→ THE PROBLEM
Copy verbatim the block of lines in the entries below whose first line contains "Figure 2. [226, 107, 256, 116]" and whose last line contains "Description: [8, 36, 71, 50]". Leave out all other lines.
################
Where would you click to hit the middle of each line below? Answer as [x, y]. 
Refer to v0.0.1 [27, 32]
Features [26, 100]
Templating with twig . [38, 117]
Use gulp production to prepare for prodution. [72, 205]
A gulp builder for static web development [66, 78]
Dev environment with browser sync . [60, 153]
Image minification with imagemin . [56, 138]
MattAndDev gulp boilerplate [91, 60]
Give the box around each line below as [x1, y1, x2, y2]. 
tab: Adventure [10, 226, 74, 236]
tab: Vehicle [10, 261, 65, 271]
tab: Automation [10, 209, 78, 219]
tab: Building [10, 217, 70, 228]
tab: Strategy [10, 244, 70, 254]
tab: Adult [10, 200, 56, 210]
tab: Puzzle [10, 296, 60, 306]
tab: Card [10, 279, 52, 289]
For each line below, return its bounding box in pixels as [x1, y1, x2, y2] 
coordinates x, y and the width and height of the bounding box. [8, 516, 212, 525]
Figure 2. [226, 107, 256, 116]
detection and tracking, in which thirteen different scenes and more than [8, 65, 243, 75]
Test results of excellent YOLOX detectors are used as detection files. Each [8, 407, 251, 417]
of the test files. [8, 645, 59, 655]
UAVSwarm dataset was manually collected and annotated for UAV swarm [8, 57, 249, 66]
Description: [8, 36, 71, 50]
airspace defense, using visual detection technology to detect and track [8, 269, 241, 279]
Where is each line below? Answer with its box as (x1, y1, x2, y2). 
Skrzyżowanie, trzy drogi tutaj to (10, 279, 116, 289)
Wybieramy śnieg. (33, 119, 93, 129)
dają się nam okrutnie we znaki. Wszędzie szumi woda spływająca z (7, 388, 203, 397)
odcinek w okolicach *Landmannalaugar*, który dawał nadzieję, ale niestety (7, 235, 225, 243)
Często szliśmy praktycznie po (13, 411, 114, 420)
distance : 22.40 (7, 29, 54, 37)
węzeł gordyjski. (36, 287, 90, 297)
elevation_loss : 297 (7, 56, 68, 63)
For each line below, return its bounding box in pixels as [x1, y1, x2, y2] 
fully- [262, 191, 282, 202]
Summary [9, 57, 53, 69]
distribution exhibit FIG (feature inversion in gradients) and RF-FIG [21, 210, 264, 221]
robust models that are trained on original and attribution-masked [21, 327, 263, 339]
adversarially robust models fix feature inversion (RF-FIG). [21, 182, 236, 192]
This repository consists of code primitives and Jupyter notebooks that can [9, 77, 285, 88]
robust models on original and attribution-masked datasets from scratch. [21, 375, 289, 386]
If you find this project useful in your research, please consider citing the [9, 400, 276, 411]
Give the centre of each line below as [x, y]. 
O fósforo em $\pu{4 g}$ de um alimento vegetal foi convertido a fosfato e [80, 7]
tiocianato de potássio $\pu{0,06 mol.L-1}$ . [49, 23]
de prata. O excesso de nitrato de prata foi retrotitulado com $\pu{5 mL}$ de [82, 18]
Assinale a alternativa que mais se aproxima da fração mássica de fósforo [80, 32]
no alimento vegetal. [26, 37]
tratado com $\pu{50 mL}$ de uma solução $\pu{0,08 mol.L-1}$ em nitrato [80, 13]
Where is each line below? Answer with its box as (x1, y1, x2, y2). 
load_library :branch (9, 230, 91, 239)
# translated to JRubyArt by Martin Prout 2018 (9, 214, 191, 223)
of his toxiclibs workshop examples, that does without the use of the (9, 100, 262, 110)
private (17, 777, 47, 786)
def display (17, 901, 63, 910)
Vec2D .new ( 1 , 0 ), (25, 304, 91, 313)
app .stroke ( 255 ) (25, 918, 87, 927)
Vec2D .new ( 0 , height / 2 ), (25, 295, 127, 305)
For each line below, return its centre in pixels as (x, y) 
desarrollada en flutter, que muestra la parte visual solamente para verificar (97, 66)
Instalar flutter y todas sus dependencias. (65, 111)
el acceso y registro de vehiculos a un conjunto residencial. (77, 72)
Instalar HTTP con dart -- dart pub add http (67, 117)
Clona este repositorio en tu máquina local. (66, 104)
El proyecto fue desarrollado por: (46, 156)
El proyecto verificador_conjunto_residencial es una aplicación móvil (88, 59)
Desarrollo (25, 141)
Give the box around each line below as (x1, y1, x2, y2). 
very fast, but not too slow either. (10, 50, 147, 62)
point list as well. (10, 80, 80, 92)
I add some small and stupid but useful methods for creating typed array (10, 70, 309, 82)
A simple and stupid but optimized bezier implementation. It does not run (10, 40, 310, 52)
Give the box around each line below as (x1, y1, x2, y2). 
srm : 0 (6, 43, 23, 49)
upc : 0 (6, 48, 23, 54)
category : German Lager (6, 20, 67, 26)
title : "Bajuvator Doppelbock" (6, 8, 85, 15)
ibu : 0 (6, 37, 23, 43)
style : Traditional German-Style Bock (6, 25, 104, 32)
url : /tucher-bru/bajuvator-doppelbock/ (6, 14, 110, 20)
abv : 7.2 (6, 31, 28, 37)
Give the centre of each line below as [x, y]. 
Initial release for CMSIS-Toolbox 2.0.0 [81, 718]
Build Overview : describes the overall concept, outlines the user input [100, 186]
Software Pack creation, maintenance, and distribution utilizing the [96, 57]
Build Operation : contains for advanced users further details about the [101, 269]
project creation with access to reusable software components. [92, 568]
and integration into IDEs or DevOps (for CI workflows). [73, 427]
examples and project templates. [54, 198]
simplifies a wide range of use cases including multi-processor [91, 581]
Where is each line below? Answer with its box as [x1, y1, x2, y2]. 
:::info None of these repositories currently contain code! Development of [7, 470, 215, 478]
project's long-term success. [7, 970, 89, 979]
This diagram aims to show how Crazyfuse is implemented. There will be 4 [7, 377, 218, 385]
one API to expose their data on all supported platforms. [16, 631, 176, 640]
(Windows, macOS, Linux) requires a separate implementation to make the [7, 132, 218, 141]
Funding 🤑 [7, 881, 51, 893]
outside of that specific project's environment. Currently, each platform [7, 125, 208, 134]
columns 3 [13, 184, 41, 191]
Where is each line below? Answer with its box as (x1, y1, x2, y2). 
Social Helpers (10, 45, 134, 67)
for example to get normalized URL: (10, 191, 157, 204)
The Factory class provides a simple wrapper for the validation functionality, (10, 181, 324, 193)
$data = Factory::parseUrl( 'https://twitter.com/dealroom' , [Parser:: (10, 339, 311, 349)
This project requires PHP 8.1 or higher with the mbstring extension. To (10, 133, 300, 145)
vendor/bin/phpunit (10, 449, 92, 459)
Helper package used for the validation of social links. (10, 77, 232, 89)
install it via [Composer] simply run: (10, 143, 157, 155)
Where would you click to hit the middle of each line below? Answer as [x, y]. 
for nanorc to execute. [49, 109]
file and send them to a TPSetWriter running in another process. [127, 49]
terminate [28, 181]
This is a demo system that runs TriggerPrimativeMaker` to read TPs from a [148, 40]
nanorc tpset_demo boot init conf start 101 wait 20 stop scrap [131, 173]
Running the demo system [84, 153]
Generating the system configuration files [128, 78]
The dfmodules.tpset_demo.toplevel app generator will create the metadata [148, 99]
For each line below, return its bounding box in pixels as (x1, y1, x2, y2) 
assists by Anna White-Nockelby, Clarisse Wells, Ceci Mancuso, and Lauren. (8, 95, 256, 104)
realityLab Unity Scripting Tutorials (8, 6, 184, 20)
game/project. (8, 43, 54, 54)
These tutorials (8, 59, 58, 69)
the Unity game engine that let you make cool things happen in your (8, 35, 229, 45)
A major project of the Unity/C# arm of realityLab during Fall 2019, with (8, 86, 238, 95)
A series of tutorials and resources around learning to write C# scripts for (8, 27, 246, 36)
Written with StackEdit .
################
→ TASK SOLUTION
Figure 2. [226, 107, 256, 116]
detection and tracking, in which thirteen different scenes and more than [8, 65, 243, 75]
Test results of excellent YOLOX detectors are used as detection files. Each [8, 407, 251, 417]
of the test files. [8, 645, 59, 655]
UAVSwarm dataset was manually collected and annotated for UAV swarm [8, 57, 249, 66]
Description: [8, 36, 71, 50]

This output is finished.